→ Task to complete
Within these entries, how many lines contain the word "technical"? Answer with the number alone.

***** Provided data *****

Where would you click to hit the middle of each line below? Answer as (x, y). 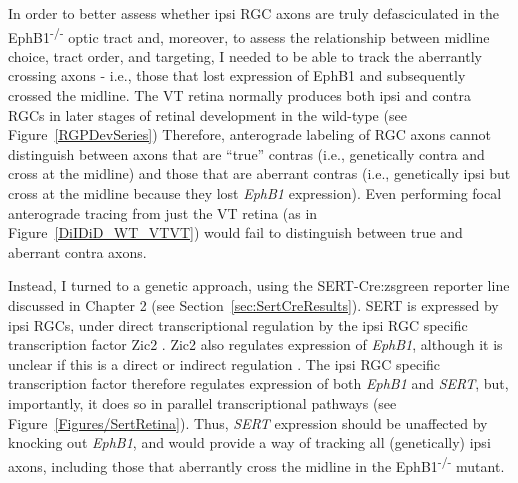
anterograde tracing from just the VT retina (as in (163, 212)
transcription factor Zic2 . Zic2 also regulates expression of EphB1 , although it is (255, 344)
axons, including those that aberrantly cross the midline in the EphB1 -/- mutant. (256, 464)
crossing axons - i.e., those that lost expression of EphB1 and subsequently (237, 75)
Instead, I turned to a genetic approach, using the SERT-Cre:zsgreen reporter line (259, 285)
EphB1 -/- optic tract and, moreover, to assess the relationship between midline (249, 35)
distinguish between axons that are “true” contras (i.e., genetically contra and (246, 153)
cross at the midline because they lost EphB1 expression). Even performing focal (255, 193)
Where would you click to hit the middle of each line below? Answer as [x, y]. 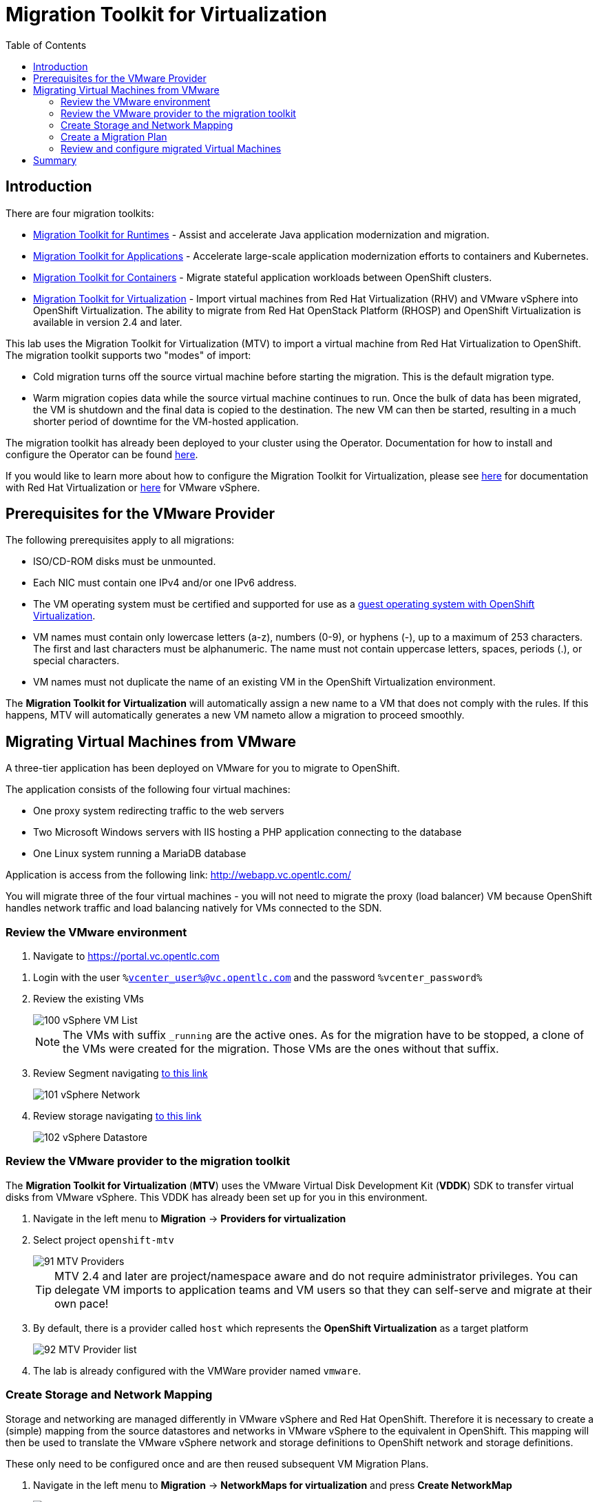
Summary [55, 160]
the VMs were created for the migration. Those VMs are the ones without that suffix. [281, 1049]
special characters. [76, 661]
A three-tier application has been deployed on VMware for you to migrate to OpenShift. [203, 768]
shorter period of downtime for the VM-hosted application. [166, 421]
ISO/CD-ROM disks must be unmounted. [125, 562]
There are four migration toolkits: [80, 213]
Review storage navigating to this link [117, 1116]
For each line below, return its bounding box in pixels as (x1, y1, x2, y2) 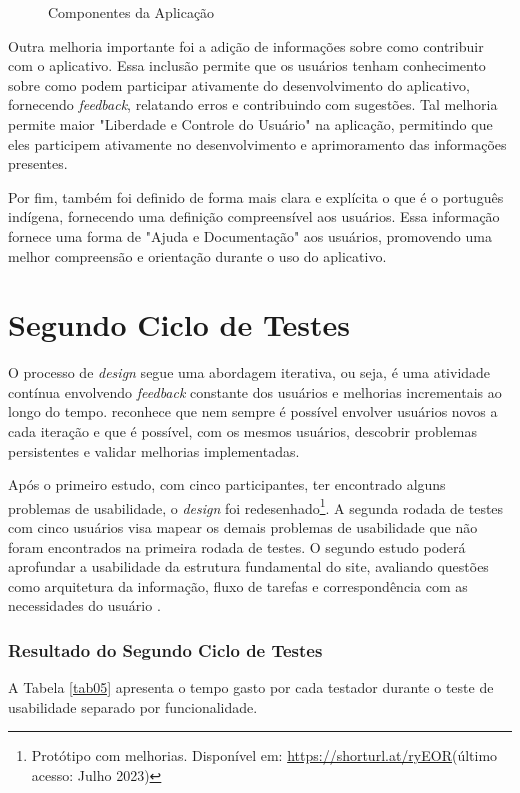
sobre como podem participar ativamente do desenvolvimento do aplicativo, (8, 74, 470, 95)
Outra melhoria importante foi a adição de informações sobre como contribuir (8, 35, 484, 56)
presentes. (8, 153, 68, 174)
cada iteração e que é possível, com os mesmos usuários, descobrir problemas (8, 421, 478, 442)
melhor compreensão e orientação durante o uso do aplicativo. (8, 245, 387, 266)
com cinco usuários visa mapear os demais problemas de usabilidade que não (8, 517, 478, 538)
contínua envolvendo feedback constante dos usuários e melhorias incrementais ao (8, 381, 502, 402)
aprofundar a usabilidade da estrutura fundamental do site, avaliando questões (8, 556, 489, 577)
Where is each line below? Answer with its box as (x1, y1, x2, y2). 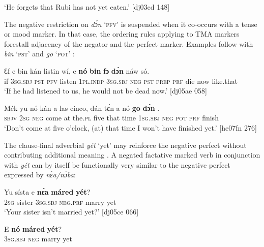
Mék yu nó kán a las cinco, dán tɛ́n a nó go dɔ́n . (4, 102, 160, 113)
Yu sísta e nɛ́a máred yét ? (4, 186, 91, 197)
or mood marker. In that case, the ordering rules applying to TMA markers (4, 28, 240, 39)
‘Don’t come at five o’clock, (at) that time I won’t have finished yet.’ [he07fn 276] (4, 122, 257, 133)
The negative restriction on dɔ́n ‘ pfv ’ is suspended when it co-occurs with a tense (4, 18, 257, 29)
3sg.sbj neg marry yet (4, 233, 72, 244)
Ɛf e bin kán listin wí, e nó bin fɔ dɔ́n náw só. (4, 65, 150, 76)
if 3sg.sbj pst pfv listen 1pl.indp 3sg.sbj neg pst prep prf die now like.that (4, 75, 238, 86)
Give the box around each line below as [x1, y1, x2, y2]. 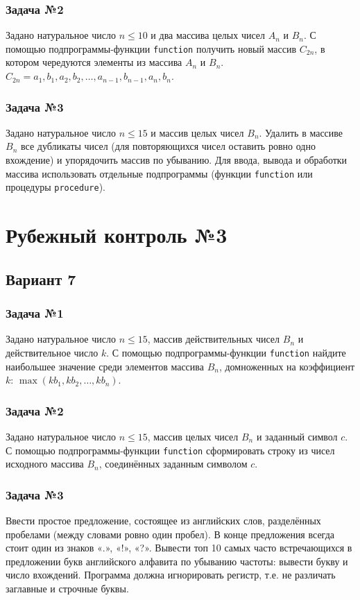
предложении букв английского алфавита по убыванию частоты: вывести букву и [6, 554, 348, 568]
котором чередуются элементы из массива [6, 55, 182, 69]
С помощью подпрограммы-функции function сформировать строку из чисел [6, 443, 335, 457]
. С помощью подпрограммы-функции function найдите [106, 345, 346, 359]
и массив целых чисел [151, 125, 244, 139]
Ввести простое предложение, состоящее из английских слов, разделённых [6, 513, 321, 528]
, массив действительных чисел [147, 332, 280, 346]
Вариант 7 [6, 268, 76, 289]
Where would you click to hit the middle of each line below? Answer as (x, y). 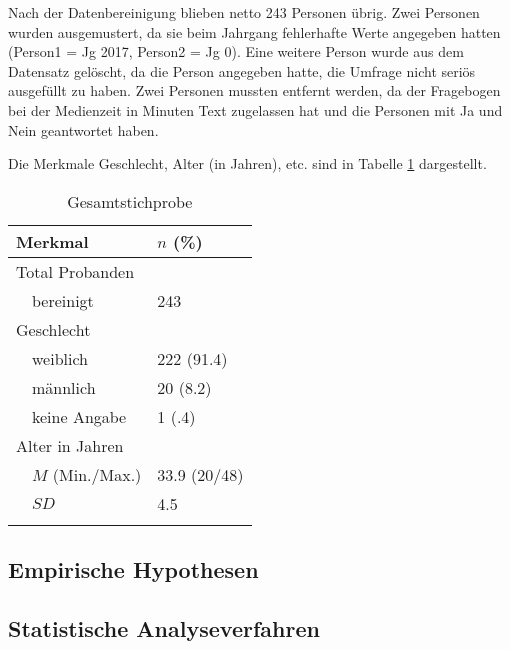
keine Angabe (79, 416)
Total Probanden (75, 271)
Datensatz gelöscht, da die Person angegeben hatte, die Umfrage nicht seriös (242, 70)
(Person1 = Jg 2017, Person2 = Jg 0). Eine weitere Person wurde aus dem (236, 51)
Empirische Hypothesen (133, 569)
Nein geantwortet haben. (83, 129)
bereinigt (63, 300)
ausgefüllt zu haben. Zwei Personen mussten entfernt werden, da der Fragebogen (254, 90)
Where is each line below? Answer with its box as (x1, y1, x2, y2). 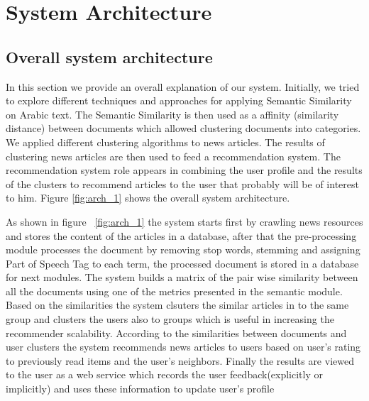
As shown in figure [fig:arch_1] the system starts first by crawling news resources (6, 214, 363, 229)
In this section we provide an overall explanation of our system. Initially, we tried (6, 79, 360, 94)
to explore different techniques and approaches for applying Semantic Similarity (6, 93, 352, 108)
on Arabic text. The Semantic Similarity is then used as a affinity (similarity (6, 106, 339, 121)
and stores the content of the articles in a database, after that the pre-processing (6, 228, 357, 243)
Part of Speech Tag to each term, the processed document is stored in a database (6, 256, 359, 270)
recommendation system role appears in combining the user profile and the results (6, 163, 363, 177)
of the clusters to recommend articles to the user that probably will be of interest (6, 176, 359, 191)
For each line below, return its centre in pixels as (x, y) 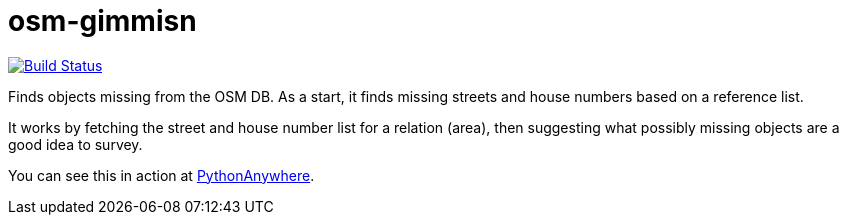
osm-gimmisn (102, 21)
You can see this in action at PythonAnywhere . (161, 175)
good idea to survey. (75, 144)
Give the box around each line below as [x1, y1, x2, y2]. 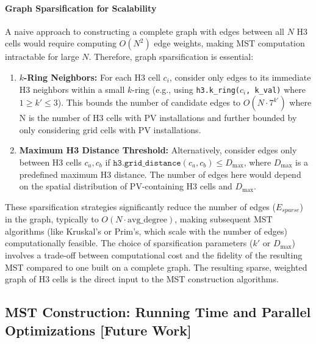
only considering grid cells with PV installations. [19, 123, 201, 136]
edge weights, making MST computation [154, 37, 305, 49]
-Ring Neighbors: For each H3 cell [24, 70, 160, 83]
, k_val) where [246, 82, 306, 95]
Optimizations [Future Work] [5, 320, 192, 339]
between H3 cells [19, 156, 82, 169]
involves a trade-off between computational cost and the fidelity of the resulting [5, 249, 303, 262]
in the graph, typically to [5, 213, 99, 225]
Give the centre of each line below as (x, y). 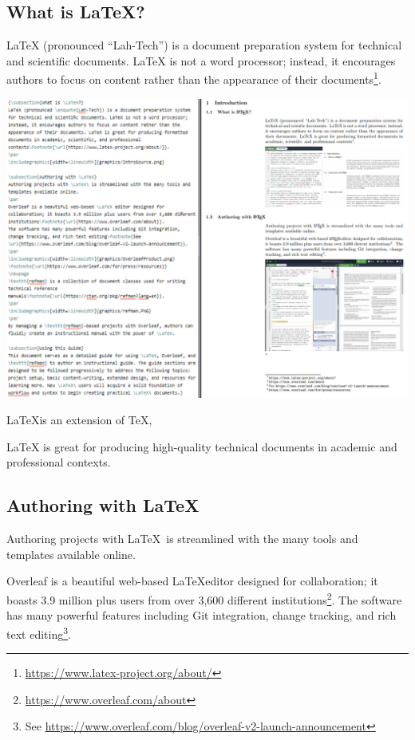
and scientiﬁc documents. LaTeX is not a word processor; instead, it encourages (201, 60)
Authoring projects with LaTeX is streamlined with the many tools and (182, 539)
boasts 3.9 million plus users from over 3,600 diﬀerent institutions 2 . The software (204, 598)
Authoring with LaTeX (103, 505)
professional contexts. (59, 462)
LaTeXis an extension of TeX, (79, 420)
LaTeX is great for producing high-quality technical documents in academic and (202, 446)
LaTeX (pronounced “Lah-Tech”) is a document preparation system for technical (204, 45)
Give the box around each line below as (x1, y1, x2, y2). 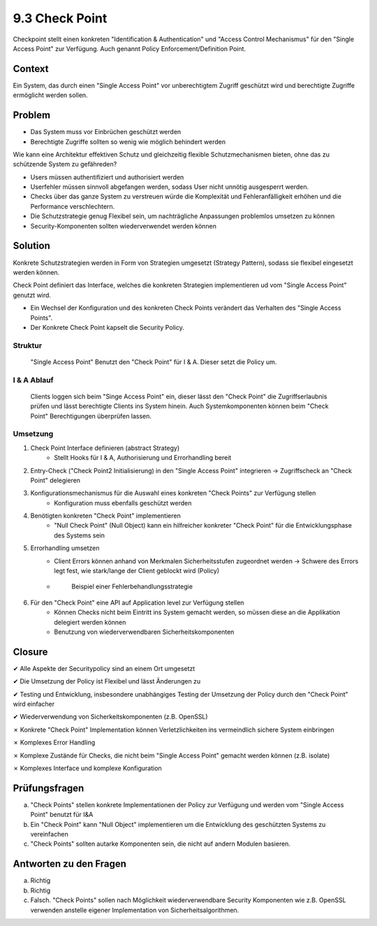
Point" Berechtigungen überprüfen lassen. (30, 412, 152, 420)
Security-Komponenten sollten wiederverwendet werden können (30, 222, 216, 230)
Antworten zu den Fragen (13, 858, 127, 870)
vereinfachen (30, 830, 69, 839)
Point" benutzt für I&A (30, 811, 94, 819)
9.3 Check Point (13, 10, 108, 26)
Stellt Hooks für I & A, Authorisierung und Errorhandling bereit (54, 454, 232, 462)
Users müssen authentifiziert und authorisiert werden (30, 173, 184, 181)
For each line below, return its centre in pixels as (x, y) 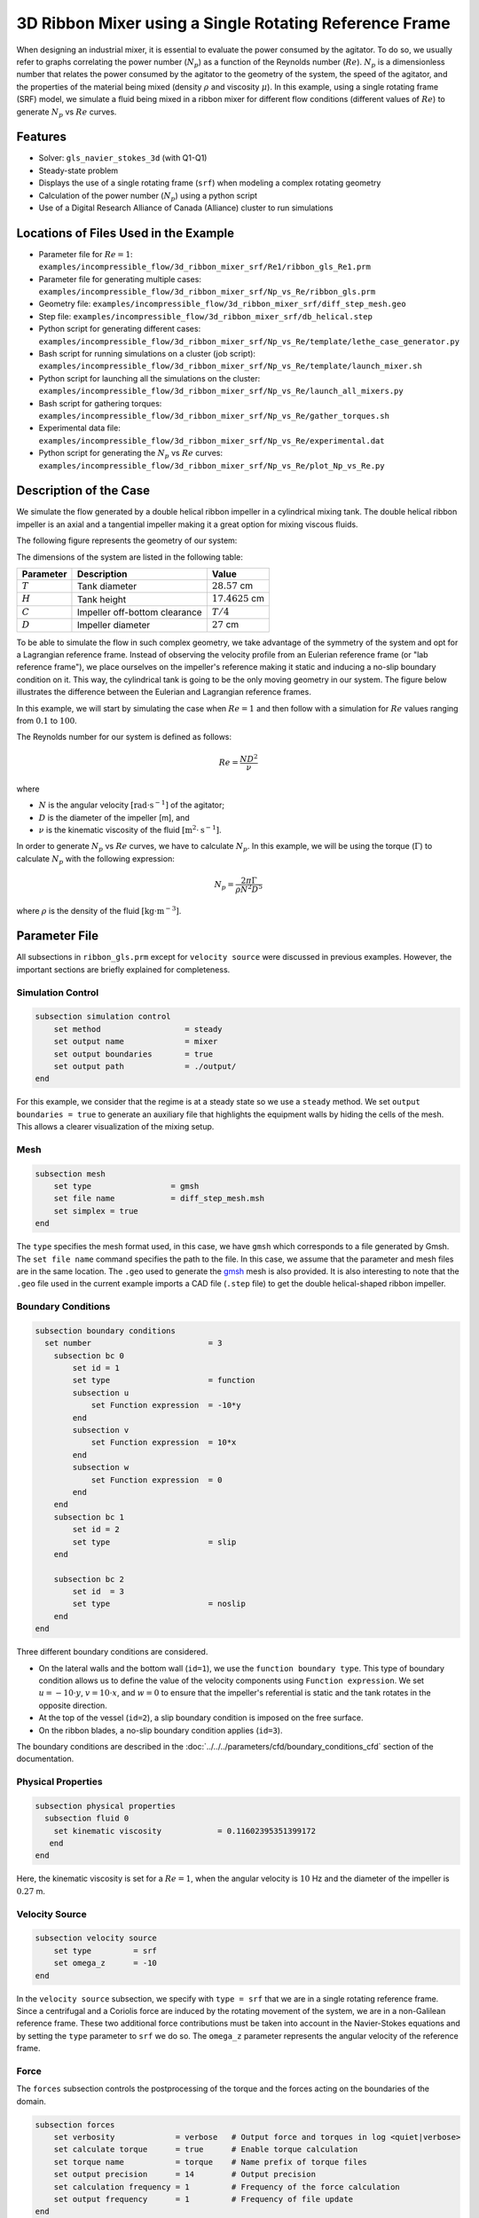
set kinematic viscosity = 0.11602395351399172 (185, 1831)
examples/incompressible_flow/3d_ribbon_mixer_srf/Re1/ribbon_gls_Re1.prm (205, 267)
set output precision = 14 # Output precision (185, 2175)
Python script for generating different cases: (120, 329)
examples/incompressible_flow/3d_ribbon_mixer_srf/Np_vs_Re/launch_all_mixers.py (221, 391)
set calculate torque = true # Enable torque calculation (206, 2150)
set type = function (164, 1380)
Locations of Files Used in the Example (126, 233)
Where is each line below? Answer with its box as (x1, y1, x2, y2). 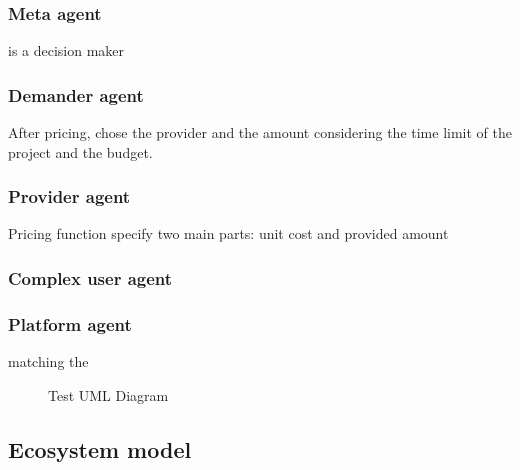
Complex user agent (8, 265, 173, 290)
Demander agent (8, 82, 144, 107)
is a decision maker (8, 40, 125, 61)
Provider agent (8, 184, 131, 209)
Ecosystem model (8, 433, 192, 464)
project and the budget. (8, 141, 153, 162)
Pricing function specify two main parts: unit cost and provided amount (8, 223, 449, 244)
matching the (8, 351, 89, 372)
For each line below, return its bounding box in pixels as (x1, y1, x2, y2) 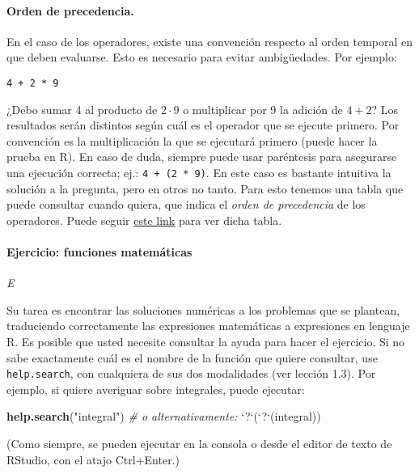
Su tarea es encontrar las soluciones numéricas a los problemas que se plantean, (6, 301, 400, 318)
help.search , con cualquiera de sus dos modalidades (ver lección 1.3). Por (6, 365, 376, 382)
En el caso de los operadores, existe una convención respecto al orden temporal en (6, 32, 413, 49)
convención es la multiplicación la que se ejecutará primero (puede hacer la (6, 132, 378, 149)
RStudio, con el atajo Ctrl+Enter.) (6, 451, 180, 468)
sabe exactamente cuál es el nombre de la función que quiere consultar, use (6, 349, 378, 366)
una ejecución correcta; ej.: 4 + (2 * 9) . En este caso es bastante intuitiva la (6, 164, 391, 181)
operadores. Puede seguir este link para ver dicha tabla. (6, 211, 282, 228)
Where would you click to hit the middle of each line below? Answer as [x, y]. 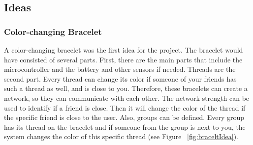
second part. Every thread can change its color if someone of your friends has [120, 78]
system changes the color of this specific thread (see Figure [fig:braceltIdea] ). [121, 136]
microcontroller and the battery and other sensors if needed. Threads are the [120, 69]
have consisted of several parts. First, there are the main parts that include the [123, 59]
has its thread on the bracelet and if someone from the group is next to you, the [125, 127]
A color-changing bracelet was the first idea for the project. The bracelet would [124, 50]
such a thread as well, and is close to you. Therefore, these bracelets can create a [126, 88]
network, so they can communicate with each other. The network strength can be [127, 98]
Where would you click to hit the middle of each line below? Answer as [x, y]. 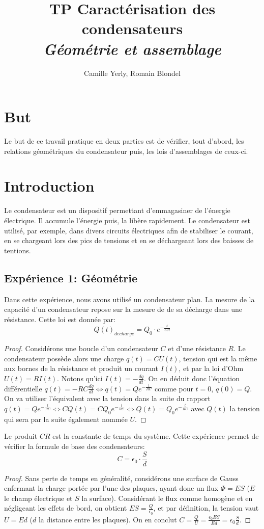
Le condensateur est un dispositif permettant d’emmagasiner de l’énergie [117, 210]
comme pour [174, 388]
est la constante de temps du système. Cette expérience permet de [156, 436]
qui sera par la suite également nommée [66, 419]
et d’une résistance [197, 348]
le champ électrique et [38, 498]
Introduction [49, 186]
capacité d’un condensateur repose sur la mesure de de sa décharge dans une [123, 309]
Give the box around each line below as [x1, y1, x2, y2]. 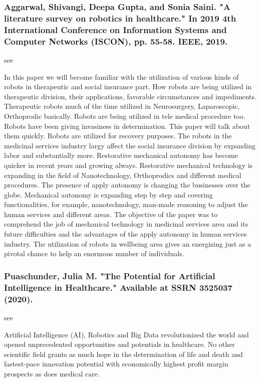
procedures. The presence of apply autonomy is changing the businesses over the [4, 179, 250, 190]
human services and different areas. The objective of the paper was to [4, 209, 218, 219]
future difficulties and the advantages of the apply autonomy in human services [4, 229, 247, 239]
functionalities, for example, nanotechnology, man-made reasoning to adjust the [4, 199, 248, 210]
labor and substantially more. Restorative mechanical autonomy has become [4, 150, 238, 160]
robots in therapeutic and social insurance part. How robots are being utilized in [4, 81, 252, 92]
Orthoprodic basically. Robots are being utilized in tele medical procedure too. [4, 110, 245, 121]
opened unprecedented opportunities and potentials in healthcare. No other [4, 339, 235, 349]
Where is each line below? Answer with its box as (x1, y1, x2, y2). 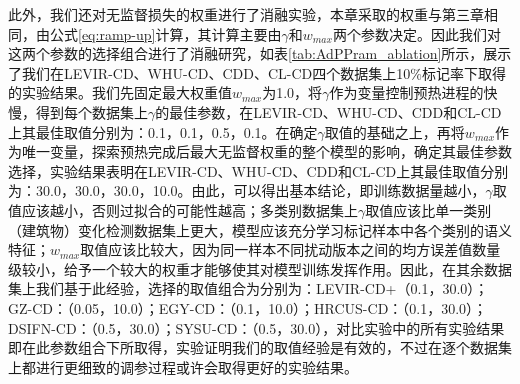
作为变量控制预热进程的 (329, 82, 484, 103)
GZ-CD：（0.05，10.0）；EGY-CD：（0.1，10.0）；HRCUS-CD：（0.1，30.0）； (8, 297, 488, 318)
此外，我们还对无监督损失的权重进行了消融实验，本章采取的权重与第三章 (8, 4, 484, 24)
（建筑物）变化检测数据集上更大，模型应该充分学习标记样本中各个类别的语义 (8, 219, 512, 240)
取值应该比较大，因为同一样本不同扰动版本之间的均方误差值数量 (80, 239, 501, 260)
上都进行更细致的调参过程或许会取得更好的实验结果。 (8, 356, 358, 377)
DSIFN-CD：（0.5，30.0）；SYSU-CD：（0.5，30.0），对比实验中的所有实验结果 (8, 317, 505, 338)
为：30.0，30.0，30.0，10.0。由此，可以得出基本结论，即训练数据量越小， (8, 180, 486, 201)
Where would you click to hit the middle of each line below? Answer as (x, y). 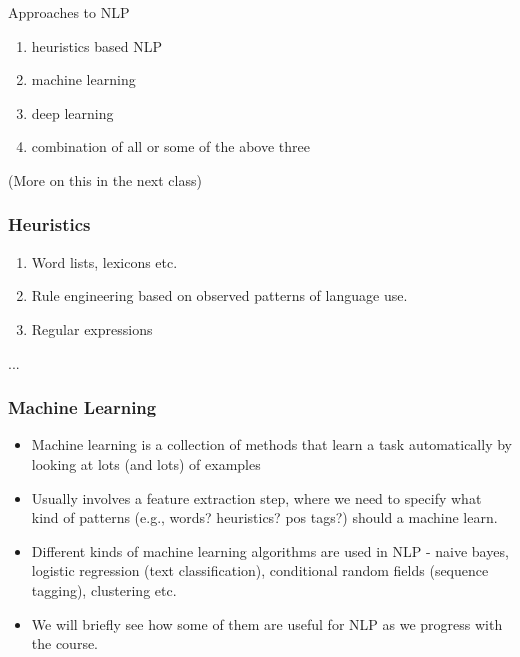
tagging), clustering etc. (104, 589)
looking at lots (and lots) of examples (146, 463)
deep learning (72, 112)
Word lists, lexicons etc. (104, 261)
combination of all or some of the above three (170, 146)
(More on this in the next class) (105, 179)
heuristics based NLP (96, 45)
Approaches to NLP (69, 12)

*****

→ Output for this task
2